**Work task**:
Reproduce the listing word for word. Skip any image.

Content starts

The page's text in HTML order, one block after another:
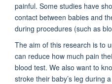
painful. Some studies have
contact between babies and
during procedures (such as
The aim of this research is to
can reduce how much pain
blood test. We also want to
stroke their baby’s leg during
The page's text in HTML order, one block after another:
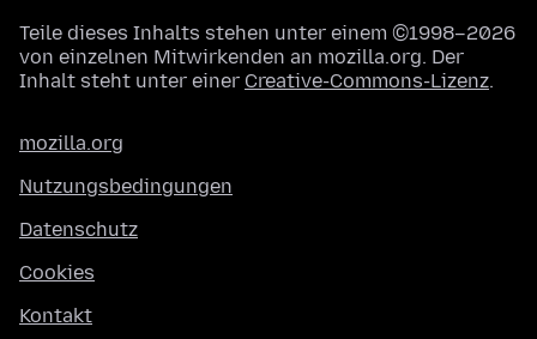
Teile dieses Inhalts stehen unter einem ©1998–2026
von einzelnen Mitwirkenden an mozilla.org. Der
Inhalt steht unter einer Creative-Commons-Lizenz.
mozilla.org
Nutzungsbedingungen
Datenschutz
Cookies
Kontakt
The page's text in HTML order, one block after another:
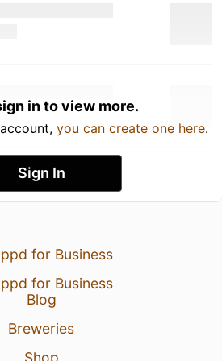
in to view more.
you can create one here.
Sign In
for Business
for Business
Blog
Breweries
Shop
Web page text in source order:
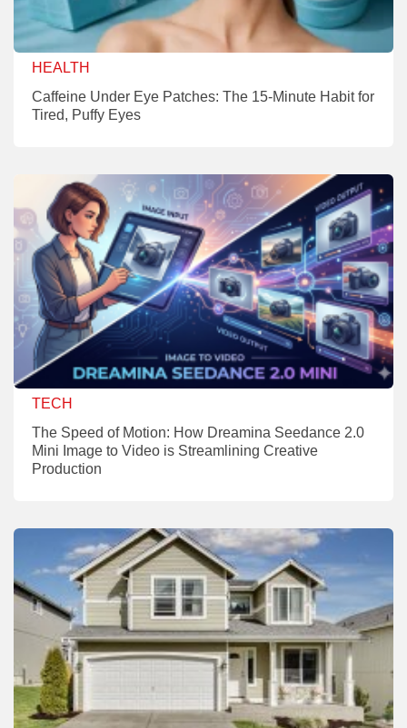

Content ends

**Solution to this exercise**:
The page's text in HTML order, one block after another:
painful. Some studies have
contact between babies and
during procedures (such as
The aim of this research is to
can reduce how much pain
blood test. We also want to
stroke their baby’s leg during
The page's text in HTML order, one block after another:
Teile dieses Inhalts stehen unter einem ©1998–2026
von einzelnen Mitwirkenden an mozilla.org. Der
Inhalt steht unter einer Creative-Commons-Lizenz.
mozilla.org
Nutzungsbedingungen
Datenschutz
Cookies
Kontakt
The page's text in HTML order, one block after another:
in to view more.
you can create one here.
Sign In
for Business
for Business
Blog
Breweries
Shop
Web page text in source order:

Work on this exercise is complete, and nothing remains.